_DIRECTIONS FOR THIS TASK_
Your answer should consist of each line below that contains the string "Firmware".
── DATA FOR THIS TASK ──
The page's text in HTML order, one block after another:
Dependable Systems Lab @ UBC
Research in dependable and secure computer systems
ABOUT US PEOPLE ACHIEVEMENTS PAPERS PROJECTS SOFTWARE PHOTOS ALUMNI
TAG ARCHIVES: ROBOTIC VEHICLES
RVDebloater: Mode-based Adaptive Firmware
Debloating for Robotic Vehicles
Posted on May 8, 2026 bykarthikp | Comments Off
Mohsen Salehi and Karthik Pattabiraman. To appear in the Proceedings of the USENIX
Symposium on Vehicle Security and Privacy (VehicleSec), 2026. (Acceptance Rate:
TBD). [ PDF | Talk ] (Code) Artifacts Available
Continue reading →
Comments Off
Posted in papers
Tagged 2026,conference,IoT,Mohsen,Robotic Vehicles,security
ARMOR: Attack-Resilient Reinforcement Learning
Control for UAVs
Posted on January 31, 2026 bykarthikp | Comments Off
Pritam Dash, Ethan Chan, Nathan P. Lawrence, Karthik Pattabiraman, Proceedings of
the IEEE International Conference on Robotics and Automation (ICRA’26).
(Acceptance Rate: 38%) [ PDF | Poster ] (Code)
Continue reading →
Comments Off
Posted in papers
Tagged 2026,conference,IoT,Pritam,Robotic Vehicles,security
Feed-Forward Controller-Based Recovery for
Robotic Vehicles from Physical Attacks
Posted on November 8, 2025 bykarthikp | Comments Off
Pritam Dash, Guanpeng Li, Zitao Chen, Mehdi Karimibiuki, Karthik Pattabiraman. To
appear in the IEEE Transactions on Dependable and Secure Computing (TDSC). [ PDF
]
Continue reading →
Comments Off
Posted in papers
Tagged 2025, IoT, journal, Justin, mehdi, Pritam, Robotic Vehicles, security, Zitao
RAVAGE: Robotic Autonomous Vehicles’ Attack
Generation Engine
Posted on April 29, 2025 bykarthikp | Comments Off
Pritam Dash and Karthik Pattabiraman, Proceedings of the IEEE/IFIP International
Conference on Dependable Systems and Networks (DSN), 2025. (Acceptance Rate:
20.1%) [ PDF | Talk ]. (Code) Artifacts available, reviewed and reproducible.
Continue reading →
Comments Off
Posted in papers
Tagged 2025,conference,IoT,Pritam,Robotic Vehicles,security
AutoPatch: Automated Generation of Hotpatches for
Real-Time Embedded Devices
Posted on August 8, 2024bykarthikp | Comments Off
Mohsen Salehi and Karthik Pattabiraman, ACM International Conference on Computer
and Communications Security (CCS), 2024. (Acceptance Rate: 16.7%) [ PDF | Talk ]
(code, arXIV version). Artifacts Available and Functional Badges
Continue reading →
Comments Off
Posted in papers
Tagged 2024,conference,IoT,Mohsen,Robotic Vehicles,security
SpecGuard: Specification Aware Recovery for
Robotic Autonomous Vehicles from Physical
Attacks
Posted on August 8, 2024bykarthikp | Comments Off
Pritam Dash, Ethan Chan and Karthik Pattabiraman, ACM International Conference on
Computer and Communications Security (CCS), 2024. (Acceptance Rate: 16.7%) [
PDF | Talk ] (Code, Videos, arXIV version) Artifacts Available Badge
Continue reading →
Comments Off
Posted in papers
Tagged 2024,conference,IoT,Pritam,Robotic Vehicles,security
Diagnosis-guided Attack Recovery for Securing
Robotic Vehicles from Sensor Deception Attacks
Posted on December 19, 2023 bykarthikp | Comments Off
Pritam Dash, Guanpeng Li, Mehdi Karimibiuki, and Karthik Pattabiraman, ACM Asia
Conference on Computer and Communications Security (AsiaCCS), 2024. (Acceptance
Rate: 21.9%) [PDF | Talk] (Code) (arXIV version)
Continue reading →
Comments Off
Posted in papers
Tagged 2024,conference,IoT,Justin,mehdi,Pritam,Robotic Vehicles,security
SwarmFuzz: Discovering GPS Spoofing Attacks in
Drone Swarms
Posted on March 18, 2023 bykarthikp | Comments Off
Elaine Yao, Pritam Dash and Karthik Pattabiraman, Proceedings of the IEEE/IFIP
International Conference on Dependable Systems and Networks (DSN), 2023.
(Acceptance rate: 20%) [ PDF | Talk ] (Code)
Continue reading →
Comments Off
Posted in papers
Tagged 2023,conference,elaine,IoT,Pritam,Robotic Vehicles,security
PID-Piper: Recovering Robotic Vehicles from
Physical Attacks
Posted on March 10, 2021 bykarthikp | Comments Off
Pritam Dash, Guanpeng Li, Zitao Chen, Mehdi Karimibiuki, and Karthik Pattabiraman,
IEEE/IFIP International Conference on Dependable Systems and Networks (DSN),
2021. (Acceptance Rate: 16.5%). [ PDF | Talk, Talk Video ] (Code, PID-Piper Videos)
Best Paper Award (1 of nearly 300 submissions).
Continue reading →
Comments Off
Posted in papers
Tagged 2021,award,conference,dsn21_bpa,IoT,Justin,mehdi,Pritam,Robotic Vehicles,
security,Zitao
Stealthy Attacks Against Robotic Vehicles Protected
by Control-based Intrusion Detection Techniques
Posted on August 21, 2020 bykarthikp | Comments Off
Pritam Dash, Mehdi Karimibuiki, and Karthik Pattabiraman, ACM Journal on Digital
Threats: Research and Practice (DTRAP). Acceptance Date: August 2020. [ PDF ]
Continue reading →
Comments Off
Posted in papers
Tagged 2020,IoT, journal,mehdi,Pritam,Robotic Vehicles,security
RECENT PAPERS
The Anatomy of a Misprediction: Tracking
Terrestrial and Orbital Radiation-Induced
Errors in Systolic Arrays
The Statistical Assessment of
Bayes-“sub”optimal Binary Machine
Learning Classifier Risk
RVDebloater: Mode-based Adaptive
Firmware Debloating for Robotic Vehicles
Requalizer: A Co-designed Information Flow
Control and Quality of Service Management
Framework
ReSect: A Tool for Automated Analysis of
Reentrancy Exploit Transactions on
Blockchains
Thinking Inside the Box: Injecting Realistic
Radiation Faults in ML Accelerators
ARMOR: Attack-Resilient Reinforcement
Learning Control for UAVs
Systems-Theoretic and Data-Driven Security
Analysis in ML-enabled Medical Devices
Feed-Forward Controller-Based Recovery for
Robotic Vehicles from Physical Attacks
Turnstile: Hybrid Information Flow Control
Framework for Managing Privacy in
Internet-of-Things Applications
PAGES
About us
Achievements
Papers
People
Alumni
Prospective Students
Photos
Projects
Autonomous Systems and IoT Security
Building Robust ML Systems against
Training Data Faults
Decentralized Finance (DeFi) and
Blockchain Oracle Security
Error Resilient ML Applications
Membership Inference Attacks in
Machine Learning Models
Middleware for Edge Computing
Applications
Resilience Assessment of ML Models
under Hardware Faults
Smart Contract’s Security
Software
───
_WRITTEN ANSWER_
RVDebloater: Mode-based Adaptive Firmware
Firmware Debloating for Robotic Vehicles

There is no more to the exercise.